The ‘SMS to Map’ event was a global affair; kicking off at the iHub in Nairobi, Kenya, and later in the evening continued in London at Goldsmiths University. Both events heard presentations from FrontlineSMS and Ushahidi, as well as from community experts who have used these tools together in action for social change projects in various different countries and contexts across the world.

Speakers shared examples of a variety of different projects which had integrated FrontlineSMS and Ushahidi software, including the monitoring 2011 elections in Nigeria and mapping of harassment on the street of Egypt. Linda Raftree, of Plan International, did an excellent presentation to the London audience about a project which tracks incidences of violence against children in Benin using FrontlineSMS and Ushahidi. Also at London's event Claire Wardle, who works with the BBC College of Journalism, engaged the audience by talking about her experience of using Ushahidi for mapping the UK tube strikes. Claire’s presentation helped to demonstrate the potential utility of tools such as Ushahidi and FrontlineSMS to be used in a many different contexts you wouldn’t immediately expect.

In Nairobi, the audience heard from some of the FrontlineSMS and Ushahidi staff based there, as well as from Anahi Ayala Iacucci of the Internews Network, who has used FrontlineSMS and Ushahidi together and trained on integrating the tools. Nairobi's event also had a live tech demo showing how to synch the two software tools which had some last minute technical difficulties - as live demos always tend to! - but nonetheless worked successfully in the end and allowed the audience to learn some practical tech skills.

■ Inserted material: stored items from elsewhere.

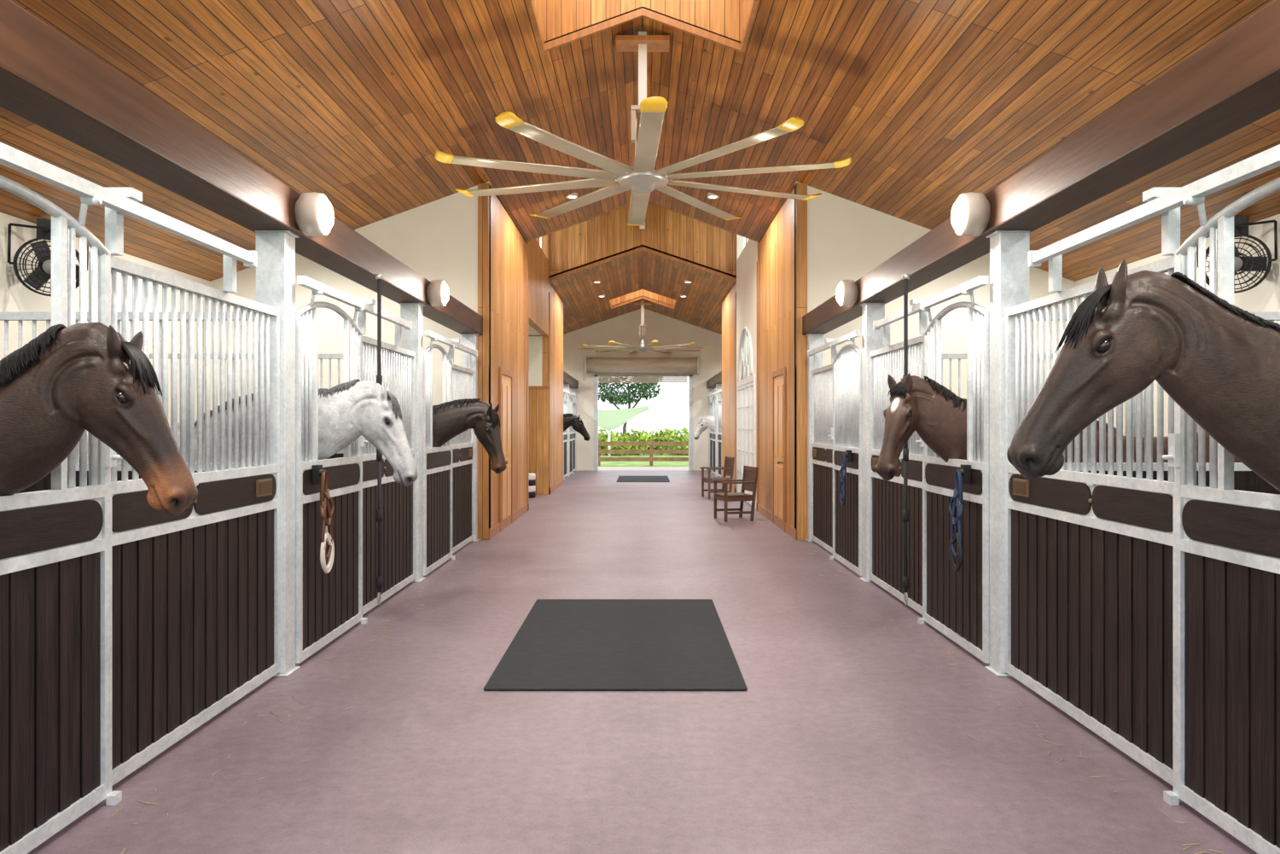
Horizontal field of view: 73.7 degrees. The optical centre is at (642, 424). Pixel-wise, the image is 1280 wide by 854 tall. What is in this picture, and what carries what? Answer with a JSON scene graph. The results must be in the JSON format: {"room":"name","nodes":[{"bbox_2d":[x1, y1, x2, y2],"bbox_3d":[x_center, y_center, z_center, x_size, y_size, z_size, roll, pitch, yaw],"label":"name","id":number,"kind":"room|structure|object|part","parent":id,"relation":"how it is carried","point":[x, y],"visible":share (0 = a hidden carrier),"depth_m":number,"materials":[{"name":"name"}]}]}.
{"room":"farm building","nodes":[
{"label":"farm building","id":0,"kind":"room"},
{"bbox_2d":[0,212,210,431],"bbox_3d":[-6.055,-0.220,14.100,0.190,3.640,30.600,0,0,0],"label":"wall","id":1,"kind":"structure","parent":0,"point":[14,297],"depth_m":8.44,"materials":[{"name":"beige paint"}]},
{"bbox_2d":[7,217,88,296],"bbox_3d":[-5.744,-1.618,8.253,0.646,0.786,0.394,0,0,-44],"label":"wall fan","id":2,"kind":"object","parent":1,"relation":"attached to","point":[40,276],"visible":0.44,"depth_m":8.11,"materials":[{"name":"black metal"}]},
{"bbox_2d":[210,181,490,528],"bbox_3d":[-4.065,-0.887,11.895,3.870,4.973,0.150,0,0,0],"label":"wall","id":3,"kind":"structure","parent":0,"point":[438,240],"depth_m":11.85,"materials":[{"name":"beige paint"}]},
{"bbox_2d":[477,182,564,540],"bbox_3d":[-2.195,-2.200,17.355,0.170,7.600,11.090,0,0,0],"label":"wall","id":4,"kind":"structure","parent":0,"point":[509,273],"depth_m":14.25,"materials":[{"name":"brown wood"}]},
{"bbox_2d":[499,366,512,531],"bbox_3d":[-2.080,0.375,13.250,0.100,2.450,1.200,0,0,0],"label":"door","id":5,"kind":"structure","parent":4,"relation":"in","point":[505,375],"depth_m":13.28,"materials":[{"name":"brown wood"}]},
{"bbox_2d":[528,324,541,336],"bbox_3d":[-4.216,-2.070,17.600,3.868,0.100,3.840,0,0,0],"label":"ceiling alcove","id":6,"kind":"structure","parent":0,"point":[532,332],"depth_m":18.78,"materials":[{"name":"beige paint"}]},
{"bbox_2d":[528,336,548,494],"bbox_3d":[-4.140,-0.250,17.600,4.020,3.700,3.840,0,0,0],"label":"wall","id":7,"kind":"structure","parent":0,"point":[538,394],"depth_m":19.36,"materials":[{"name":"brown wood"}]},
{"bbox_2d":[0,0,1279,281],"bbox_3d":[0.000,-3.028,7.300,12.800,2.384,17.000,0,0,0],"label":"ceiling","id":8,"kind":"structure","parent":0,"point":[931,103],"depth_m":8.34,"materials":[{"name":"wood"}]},
{"bbox_2d":[565,192,577,198],"bbox_3d":[-1.150,-3.724,13.900,0.200,0.065,0.200,0,0,0],"label":"recessed light","id":9,"kind":"object","parent":8,"relation":"in","point":[573,195],"visible":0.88,"depth_m":13.86,"materials":[{"name":"white paint"}]},
{"bbox_2d":[526,0,758,52],"bbox_3d":[0.000,-4.580,7.560,2.120,1.640,2.240,0,0,0],"label":"cupola","id":10,"kind":"object","parent":8,"relation":"attached to","point":[733,20],"visible":0.96,"depth_m":8.62,"materials":[{"name":"brown wood"}]},
{"bbox_2d":[434,31,851,226],"bbox_3d":[0.000,-3.275,8.960,4.153,1.650,4.264,0,0,0],"label":"ceiling fan","id":11,"kind":"object","parent":8,"relation":"hanging from","point":[616,177],"depth_m":8.71,"materials":[{"name":"silver metal"}]},
{"bbox_2d":[707,192,719,198],"bbox_3d":[1.150,-3.724,13.900,0.200,0.065,0.200,0,0,0],"label":"recessed light","id":12,"kind":"object","parent":8,"relation":"in","point":[710,195],"visible":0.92,"depth_m":13.86,"materials":[{"name":"white paint"}]},
{"bbox_2d":[26,470,1258,853],"bbox_3d":[0.000,1.700,14.175,12.300,0.200,30.750,0,0,0],"label":"floor","id":13,"kind":"structure","parent":0,"point":[839,740],"depth_m":4.39,"materials":[{"name":"concrete"}]},
{"bbox_2d":[0,322,197,516],"bbox_3d":[-3.160,0.623,3.050,3.102,1.973,0.640,0,0,0],"label":"bay horse","id":14,"kind":"object","parent":13,"relation":"on","point":[63,383],"visible":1,"depth_m":2.98},
{"bbox_2d":[0,312,253,493],"bbox_3d":[-4.213,0.440,5.500,3.495,2.320,0.070,0,0,0],"label":"stall partition","id":15,"kind":"object","parent":13,"relation":"on","point":[44,484],"visible":0.15,"depth_m":5.47,"materials":[{"name":"white metal"}]},
{"bbox_2d":[0,141,280,853],"bbox_3d":[-2.265,0.295,3.850,0.170,2.610,3.140,0,0,0],"label":"stall","id":16,"kind":"object","parent":13,"relation":"on","point":[127,625],"visible":0.91,"depth_m":3.82,"materials":[{"name":"wood"}]},
{"bbox_2d":[149,353,343,459],"bbox_3d":[-4.213,0.440,8.740,3.495,2.320,0.070,0,0,0],"label":"stall partition","id":17,"kind":"object","parent":13,"relation":"on","point":[321,356],"visible":0.08,"depth_m":8.73,"materials":[{"name":"white metal"}]},
{"bbox_2d":[78,378,418,486],"bbox_3d":[-3.188,0.637,6.300,3.046,1.940,0.640,0,0,0],"label":"horse","id":18,"kind":"object","parent":13,"relation":"on","point":[348,411],"visible":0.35,"depth_m":6.22},
{"bbox_2d":[254,230,300,676],"bbox_3d":[-2.354,0.185,5.500,0.217,2.830,0.200,0,0,0],"label":"post","id":19,"kind":"object","parent":13,"relation":"on","point":[276,249],"depth_m":5.42,"materials":[{"name":"silver metal"}]},
{"bbox_2d":[295,275,415,663],"bbox_3d":[-2.265,0.295,7.090,0.170,2.610,3.140,0,0,0],"label":"stall","id":20,"kind":"object","parent":13,"relation":"on","point":[328,605],"visible":0.77,"depth_m":6.55,"materials":[{"name":"metal"}]},
{"bbox_2d":[311,465,334,573],"bbox_3d":[-2.193,0.651,5.832,0.114,0.742,0.224,0,0,0],"label":"halter","id":21,"kind":"object","parent":20,"relation":"attached to","point":[320,476],"visible":1,"depth_m":5.80,"materials":[{"name":"brown leather"}]},
{"bbox_2d":[400,302,425,581],"bbox_3d":[-2.354,0.185,8.740,0.217,2.830,0.200,0,0,0],"label":"post","id":22,"kind":"object","parent":13,"relation":"on","point":[411,340],"depth_m":8.66,"materials":[{"name":"silver metal"}]},
{"bbox_2d":[422,330,477,575],"bbox_3d":[-2.265,0.295,10.200,0.170,2.610,2.880,0,0,0],"label":"stall","id":23,"kind":"object","parent":13,"relation":"on","point":[447,469],"visible":0.89,"depth_m":9.82,"materials":[{"name":"metal"}]},
{"bbox_2d":[432,398,506,474],"bbox_3d":[-3.110,0.660,9.520,3.202,1.896,0.639,0,0,0],"label":"bay horse","id":24,"kind":"object","parent":13,"relation":"on","point":[450,419],"visible":0.25,"depth_m":9.44},
{"bbox_2d":[461,333,480,541],"bbox_3d":[-2.353,0.185,11.700,0.217,2.830,0.200,0,0,0],"label":"post","id":25,"kind":"object","parent":13,"relation":"on","point":[470,340],"visible":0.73,"depth_m":11.62,"materials":[{"name":"metal"}]},
{"bbox_2d":[528,473,535,498],"bbox_3d":[-2.500,1.340,18.600,0.340,0.520,0.340,0,0,0],"label":"buckets","id":26,"kind":"object","parent":13,"relation":"on","point":[532,482],"visible":0.44,"depth_m":18.47,"materials":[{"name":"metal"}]},
{"bbox_2d":[563,384,570,476],"bbox_3d":[-2.354,0.185,26.200,0.217,2.830,0.200,0,0,0],"label":"post","id":27,"kind":"object","parent":13,"relation":"on","point":[565,386],"depth_m":26.12,"materials":[{"name":"silver metal"}]},
{"bbox_2d":[563,389,570,480],"bbox_3d":[-2.265,0.295,24.595,0.170,2.610,3.050,0,0,0],"label":"stall","id":28,"kind":"object","parent":13,"relation":"on","point":[565,402],"visible":0.34,"depth_m":25.47,"materials":[{"name":"metal"}]},
{"bbox_2d":[569,392,577,475],"bbox_3d":[-2.265,0.295,27.720,0.170,2.610,3.000,0,0,0],"label":"stall","id":29,"kind":"object","parent":13,"relation":"on","point":[572,405],"visible":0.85,"depth_m":27.41,"materials":[{"name":"metal"}]},
{"bbox_2d":[570,388,576,471],"bbox_3d":[-2.353,0.185,29.280,0.217,2.830,0.200,0,0,0],"label":"post","id":30,"kind":"object","parent":13,"relation":"on","point":[573,390],"visible":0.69,"depth_m":29.20,"materials":[{"name":"metal"}]},
{"bbox_2d":[563,413,590,441],"bbox_3d":[-3.086,0.654,23.750,3.250,1.903,0.640,0,0,0],"label":"horse","id":31,"kind":"object","parent":13,"relation":"on","point":[569,420],"visible":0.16,"depth_m":23.68},
{"bbox_2d":[483,599,747,691],"bbox_3d":[-0.163,1.593,6.420,1.585,0.013,2.620,0,0,0],"label":"rubber mat","id":32,"kind":"object","parent":13,"relation":"on","point":[561,644],"visible":1,"depth_m":6.04,"materials":[{"name":"grey rubber"}]},
{"bbox_2d":[616,476,669,482],"bbox_3d":[0.020,1.593,24.850,1.480,0.013,2.700,0,0,0],"label":"rubber mat","id":33,"kind":"object","parent":13,"relation":"on","point":[621,479],"visible":1,"depth_m":24.61,"materials":[{"name":"grey rubber"}]},
{"bbox_2d":[693,414,715,439],"bbox_3d":[3.163,0.651,26.913,3.106,1.909,0.682,0,0,0],"label":"horse","id":34,"kind":"object","parent":13,"relation":"on","point":[708,421],"visible":0.18,"depth_m":26.83},
{"bbox_2d":[708,388,714,466],"bbox_3d":[2.353,0.185,29.280,0.217,2.830,0.200,0,0,0],"label":"post","id":35,"kind":"object","parent":13,"relation":"on","point":[710,390],"visible":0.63,"depth_m":29.20,"materials":[{"name":"metal"}]},
{"bbox_2d":[707,392,715,475],"bbox_3d":[2.265,0.295,27.720,0.170,2.610,3.000,0,0,0],"label":"stall","id":36,"kind":"object","parent":13,"relation":"on","point":[712,405],"visible":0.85,"depth_m":27.42,"materials":[{"name":"metal"}]},
{"bbox_2d":[699,456,734,499],"bbox_3d":[1.628,1.160,18.602,0.617,0.899,0.590,0,0,-11],"label":"armchair","id":37,"kind":"object","parent":13,"relation":"on","point":[728,469],"visible":0.87,"depth_m":18.53,"materials":[{"name":"brown wood"}]},
{"bbox_2d":[715,389,721,477],"bbox_3d":[2.265,0.295,24.595,0.170,2.610,3.050,0,0,0],"label":"stall","id":38,"kind":"object","parent":13,"relation":"on","point":[719,402],"visible":0.47,"depth_m":25.56,"materials":[{"name":"metal"}]},
{"bbox_2d":[715,384,721,476],"bbox_3d":[2.354,0.185,26.200,0.217,2.830,0.200,0,0,0],"label":"post","id":39,"kind":"object","parent":13,"relation":"on","point":[718,386],"depth_m":26.12,"materials":[{"name":"silver metal"}]},
{"bbox_2d":[711,465,758,522],"bbox_3d":[1.548,1.160,14.302,0.617,0.899,0.590,0,0,-14],"label":"armchair","id":40,"kind":"object","parent":13,"relation":"on","point":[748,472],"visible":1,"depth_m":14.19,"materials":[{"name":"brown wood"}]},
{"bbox_2d":[804,333,823,541],"bbox_3d":[2.353,0.185,11.700,0.217,2.830,0.200,0,0,0],"label":"post","id":41,"kind":"object","parent":13,"relation":"on","point":[814,340],"visible":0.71,"depth_m":11.62,"materials":[{"name":"metal"}]},
{"bbox_2d":[807,330,862,575],"bbox_3d":[2.265,0.295,10.200,0.170,2.610,2.880,0,0,0],"label":"stall","id":42,"kind":"object","parent":13,"relation":"on","point":[837,386],"visible":0.98,"depth_m":9.87,"materials":[{"name":"metal"}]},
{"bbox_2d":[839,449,851,506],"bbox_3d":[2.193,0.585,9.202,0.114,0.610,0.184,0,0,0],"label":"halter","id":43,"kind":"object","parent":42,"relation":"attached to","point":[846,457],"visible":1,"depth_m":9.17,"materials":[{"name":"blue fabric"}]},
{"bbox_2d":[859,302,884,581],"bbox_3d":[2.354,0.185,8.740,0.217,2.830,0.200,0,0,0],"label":"post","id":44,"kind":"object","parent":13,"relation":"on","point":[872,340],"depth_m":8.66,"materials":[{"name":"silver metal"}]},
{"bbox_2d":[869,275,989,663],"bbox_3d":[2.265,0.295,7.090,0.170,2.610,3.140,0,0,0],"label":"stall","id":45,"kind":"object","parent":13,"relation":"on","point":[957,605],"visible":0.84,"depth_m":6.55,"materials":[{"name":"metal"}]},
{"bbox_2d":[948,464,971,572],"bbox_3d":[2.193,0.651,5.872,0.114,0.742,0.224,0,0,0],"label":"halter","id":46,"kind":"object","parent":45,"relation":"attached to","point":[962,475],"visible":1,"depth_m":5.84,"materials":[{"name":"blue fabric"}]},
{"bbox_2d":[984,230,1030,676],"bbox_3d":[2.354,0.185,5.500,0.217,2.830,0.200,0,0,0],"label":"post","id":47,"kind":"object","parent":13,"relation":"on","point":[1009,249],"depth_m":5.42,"materials":[{"name":"silver metal"}]},
{"bbox_2d":[874,372,1240,480],"bbox_3d":[3.191,0.619,6.332,3.049,1.976,0.678,0,0,0],"label":"bay horse","id":48,"kind":"object","parent":13,"relation":"on","point":[938,416],"visible":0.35,"depth_m":6.21},
{"bbox_2d":[941,353,1198,436],"bbox_3d":[4.213,0.440,8.740,3.495,2.320,0.070,0,0,0],"label":"stall partition","id":49,"kind":"object","parent":13,"relation":"on","point":[944,356],"visible":0.03,"depth_m":8.73,"materials":[{"name":"white metal"}]},
{"bbox_2d":[1004,144,1279,853],"bbox_3d":[2.265,0.295,3.850,0.170,2.610,3.140,0,0,0],"label":"stall","id":50,"kind":"object","parent":13,"relation":"on","point":[1146,611],"visible":0.82,"depth_m":3.79,"materials":[{"name":"wood"}]},
{"bbox_2d":[1006,259,1279,491],"bbox_3d":[3.006,0.522,3.000,3.410,2.174,0.640,0,0,0],"label":"bay horse","id":51,"kind":"object","parent":13,"relation":"on","point":[1218,360],"visible":1,"depth_m":2.93},
{"bbox_2d":[1031,312,1279,494],"bbox_3d":[4.213,0.440,5.500,3.495,2.320,0.070,0,0,0],"label":"stall partition","id":52,"kind":"object","parent":13,"relation":"on","point":[1245,479],"visible":0.09,"depth_m":5.47,"materials":[{"name":"white metal"}]},
{"bbox_3d":[-4.213,0.440,-0.980,3.495,2.320,0.070,0,0,0],"label":"stall partition","id":53,"kind":"object","parent":13,"relation":"on","visible":0},
{"bbox_2d":[0,0,482,335],"bbox_3d":[-2.355,-1.360,5.305,0.290,0.260,13.010,0,0,0],"label":"support beam","id":54,"kind":"structure","parent":53,"relation":"on","point":[48,80],"depth_m":3.99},
{"bbox_2d":[294,192,334,237],"bbox_3d":[-2.111,-1.355,5.520,0.197,0.280,0.280,0,0,0],"label":"lamp","id":55,"kind":"object","parent":54,"relation":"attached to","point":[314,212],"visible":1,"depth_m":5.43,"materials":[{"name":"beige glass"}]},
{"bbox_2d":[375,273,383,605],"bbox_3d":[-2.160,0.129,7.000,0.060,2.717,0.059,0,0,44],"label":"rope","id":56,"kind":"object","parent":54,"relation":"hanging from","point":[379,276],"visible":0.91,"depth_m":6.99,"materials":[{"name":"fabric"}]},
{"bbox_2d":[427,279,448,307],"bbox_3d":[-2.111,-1.355,8.850,0.197,0.280,0.280,0,0,0],"label":"lamp","id":57,"kind":"object","parent":54,"relation":"attached to","point":[438,290],"visible":1,"depth_m":8.75,"materials":[{"name":"beige glass"}]},
{"bbox_3d":[-4.213,0.440,26.200,3.495,2.320,0.070,0,0,0],"label":"stall partition","id":58,"kind":"object","parent":13,"relation":"on","visible":0},
{"bbox_2d":[563,371,578,388],"bbox_3d":[-2.355,-1.360,26.150,0.290,0.260,6.460,0,0,0],"label":"support beam","id":59,"kind":"structure","parent":58,"relation":"on","point":[567,379],"depth_m":26.29,"materials":[{"name":"brown wood"}]},
{"bbox_3d":[4.213,0.440,26.200,3.495,2.320,0.070,0,0,0],"label":"stall partition","id":60,"kind":"object","parent":13,"relation":"on","visible":0},
{"bbox_2d":[706,371,721,388],"bbox_3d":[2.355,-1.360,26.150,0.290,0.260,6.460,0,0,0],"label":"support beam","id":61,"kind":"structure","parent":60,"relation":"on","point":[717,379],"depth_m":26.29,"materials":[{"name":"brown wood"}]},
{"bbox_3d":[4.213,0.440,2.260,3.495,2.320,0.070,0,0,0],"label":"stall partition","id":62,"kind":"object","parent":13,"relation":"on","visible":0},
{"bbox_2d":[802,0,1279,335],"bbox_3d":[2.355,-1.360,5.305,0.290,0.260,13.010,0,0,0],"label":"support beam","id":63,"kind":"structure","parent":62,"relation":"on","point":[1232,83],"depth_m":4.04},
{"bbox_2d":[836,279,857,307],"bbox_3d":[2.111,-1.355,8.850,0.197,0.280,0.280,0,0,0],"label":"lamp","id":64,"kind":"object","parent":63,"relation":"attached to","point":[846,290],"visible":1,"depth_m":8.75,"materials":[{"name":"beige glass"}]},
{"bbox_2d":[901,273,909,605],"bbox_3d":[2.160,0.129,7.000,0.060,2.717,0.059,0,0,44],"label":"rope","id":65,"kind":"object","parent":63,"relation":"hanging from","point":[904,276],"visible":0.93,"depth_m":6.99,"materials":[{"name":"fabric"}]},
{"bbox_2d":[950,192,990,237],"bbox_3d":[2.111,-1.355,5.520,0.197,0.280,0.280,0,0,0],"label":"lamp","id":66,"kind":"object","parent":63,"relation":"attached to","point":[970,212],"visible":1,"depth_m":5.43,"materials":[{"name":"beige glass"}]},
{"bbox_2d":[525,201,759,281],"bbox_3d":[0.000,-4.618,17.610,4.560,2.764,3.820,0,0,0],"label":"wall","id":67,"kind":"structure","parent":0,"point":[678,235],"depth_m":19.40,"materials":[{"name":"brown wood"}]},
{"bbox_2d":[639,221,645,229],"bbox_3d":[-0.010,-4.500,19.335,0.120,0.160,0.070,0,0,0],"label":"sensor","id":68,"kind":"object","parent":67,"relation":"attached to","point":[640,227],"visible":0.69,"depth_m":19.31,"materials":[{"name":"white paint"}]},
{"bbox_2d":[548,245,736,334],"bbox_3d":[0.000,-2.968,24.475,12.800,2.224,10.150,0,0,0],"label":"ceiling","id":69,"kind":"structure","parent":0,"point":[583,307],"depth_m":22.97,"materials":[{"name":"brown wood"}]},
{"bbox_2d":[607,288,677,309],"bbox_3d":[0.000,-4.522,26.150,2.120,1.755,2.020,0,0,0],"label":"cupola","id":70,"kind":"object","parent":69,"relation":"on","point":[641,293],"visible":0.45,"depth_m":27.10,"materials":[{"name":"brown wood"}]},
{"bbox_2d":[576,300,709,354],"bbox_3d":[0.000,-3.135,27.400,4.244,1.650,4.226,0,0,0],"label":"ceiling fan","id":71,"kind":"object","parent":69,"relation":"hanging from","point":[642,347],"visible":1,"depth_m":27.35,"materials":[{"name":"metal"}]},
{"bbox_3d":[0.000,-3.135,27.400,0.560,1.650,0.540,0,0,0],"label":"motor and rod","id":72,"kind":"part","parent":71,"relation":"part of","materials":[{"name":"metal"}]},
{"bbox_2d":[563,308,721,470],"bbox_3d":[0.000,-1.200,29.475,12.000,5.600,0.150,0,0,0],"label":"wall","id":73,"kind":"structure","parent":0,"point":[624,328],"depth_m":29.40,"materials":[{"name":"beige paint"}]},
{"bbox_2d":[584,355,698,383],"bbox_3d":[-0.025,-1.860,29.090,3.870,0.880,0.540,0,0,0],"label":"roller shutter","id":74,"kind":"object","parent":73,"relation":"attached to","point":[591,364],"visible":1,"depth_m":28.92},
{"bbox_2d":[593,373,692,471],"bbox_3d":[0.030,-0.070,29.465,3.380,3.340,0.230,0,0,0],"label":"trim","id":75,"kind":"structure","parent":73,"relation":"attached to","point":[596,375],"depth_m":29.35,"materials":[{"name":"metal"}]},
{"bbox_2d":[743,336,753,466],"bbox_3d":[4.140,-0.200,17.600,3.720,3.600,3.840,0,0,0],"label":"wall","id":76,"kind":"structure","parent":0,"point":[747,343],"depth_m":19.40,"materials":[{"name":"beige paint"}]},
{"bbox_2d":[721,182,807,540],"bbox_3d":[2.195,-2.200,17.355,0.170,7.600,11.090,0,0,0],"label":"wall","id":77,"kind":"structure","parent":0,"point":[776,326],"depth_m":13.97,"materials":[{"name":"brown wood"}]},
{"bbox_2d":[736,326,755,508],"bbox_3d":[2.130,-0.203,17.600,0.100,3.605,2.980,0,0,0],"label":"french door","id":78,"kind":"structure","parent":77,"relation":"in","point":[744,386],"depth_m":17.59,"materials":[{"name":"white paint"}]},
{"bbox_2d":[772,366,785,531],"bbox_3d":[2.080,0.375,13.250,0.100,2.450,1.200,0,0,0],"label":"door","id":79,"kind":"structure","parent":77,"relation":"in","point":[778,375],"depth_m":13.11,"materials":[{"name":"brown wood"}]},
{"bbox_2d":[794,181,1074,528],"bbox_3d":[4.065,-0.887,11.895,3.870,4.973,0.150,0,0,0],"label":"wall","id":80,"kind":"structure","parent":0,"point":[846,240],"depth_m":11.85,"materials":[{"name":"beige paint"}]},
{"bbox_2d":[1074,214,1279,436],"bbox_3d":[6.055,-0.220,14.100,0.190,3.640,30.600,0,0,0],"label":"wall","id":81,"kind":"structure","parent":0,"point":[1265,297],"depth_m":8.40,"materials":[{"name":"beige paint"}]},
{"bbox_2d":[1196,215,1277,293],"bbox_3d":[5.742,-1.648,8.253,0.644,0.786,0.390,0,0,41],"label":"wall fan","id":82,"kind":"object","parent":81,"relation":"attached to","point":[1242,264],"visible":0.56,"depth_m":8.09,"materials":[{"name":"black metal"}]},
{"label":"outside","id":83,"kind":"structure","parent":0,"visible":0},
{"bbox_2d":[598,436,688,466],"bbox_3d":[0.000,1.755,40.000,160.000,0.190,160.000,0,0,0],"label":"ground","id":84,"kind":"structure","parent":83,"point":[602,463],"depth_m":36.52,"materials":[{"name":"green plant"}]},
{"bbox_2d":[598,406,649,457],"bbox_3d":[-1.600,0.406,41.000,3.800,2.508,3.200,0,0,0],"label":"umbrella","id":85,"kind":"object","parent":84,"relation":"on","point":[608,420],"visible":0.61,"depth_m":40.20,"materials":[{"name":"white"}]},
{"bbox_2d":[598,377,662,434],"bbox_3d":[-1.967,-1.369,52.079,6.658,6.162,4.054,0,0,0],"label":"shade tree","id":86,"kind":"object","parent":84,"relation":"on","point":[625,398],"visible":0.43,"depth_m":51.56,"materials":[{"name":"green plant"}]},
{"bbox_2d":[598,426,688,455],"bbox_3d":[0.449,1.056,45.715,20.392,2.164,2.716,0,0,0],"label":"hedge","id":87,"kind":"object","parent":84,"relation":"on","point":[665,436],"visible":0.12,"depth_m":45.63,"materials":[{"name":"green plant"}]},
{"bbox_2d":[598,440,688,465],"bbox_3d":[0.000,1.155,33.980,22.000,1.010,0.180,0,0,0],"label":"fence","id":88,"kind":"object","parent":84,"relation":"on","point":[650,451],"visible":0.16,"depth_m":33.89,"materials":[{"name":"brown wood"}]},
{"bbox_2d":[598,466,688,470],"bbox_3d":[0.000,1.635,30.775,8.000,0.050,2.450,0,0,0],"label":"apron","id":89,"kind":"object","parent":84,"relation":"on","point":[599,468],"visible":0.21,"depth_m":30.99,"materials":[{"name":"white concrete"}]}
]}

Overall, the 'SMS to Map' events in both London and Nairobi provided a way for people to learn more about both FrontlineSMS and Ushahidi software, and encouraged people to think about the ways they could use these software tools for social change in their own work. Through facilitating this event, we hope to build on existing collaborations and inspire more future uses of FrontlineSMS and Ushahidi together. If you are using FrontlineSMS and Ushahidi together and would like to share your use case with us, and / or suggest resources you would find useful please contact and / or

You can check out some content from the ‘SMS to Map’ event below.

The live blog stream from the #SMSmap event, produced using ScribbleLive.

Pictures of the #SMSmap event on our Flickr site.

You Tube video of Laura Walker Hudson and Heather Leson welcoming people to Nairobi's 'SMS to Map' via video, and explaining the importance the collaboration between open source software providers:

I would like to take this opportunity to give huge thanks to all those involved in helping us with the FrontlineSMS and Ushahidi 'SMS to Map' event. A special thanks goes to Cast London at Goldsmiths University for sponsoring the London-based event and to the iHub for hosting the Nairobi-based event too. We could not have held these events without their kind support.

I would also like to thank the many individuals who helped make the events happen including Anahi Ayala Iacucci (Internews Network) and Hamilton Juma aka Tosh (iHub Community Manager) for their excellent hosting of the iHub event, Dan Mcquillan (Goldsmiths) for his amazing support arranging the London event, and all of the FrontlineSMS & Ushahidi staff and volunteers who helped out.

And of course all of the wonderful speakers including Linda Raftree (Plan International), Claire Wardle (BBC College of Journalism), Linda Kamau (Ushahidi), Sharon Langevin (FrontlineSMS:Credit), Limo Taboi (Ushahidi), Anahi Ayala Iacucci (Internews Network), Heather Leson (Ushahidi Director of Community) and last but not least Laura Walker Hudson (FrontlineSMS Director of Operations). Many others were involved but I don't have space to mention them all here, so just a huge thanks to everyone else who contributed!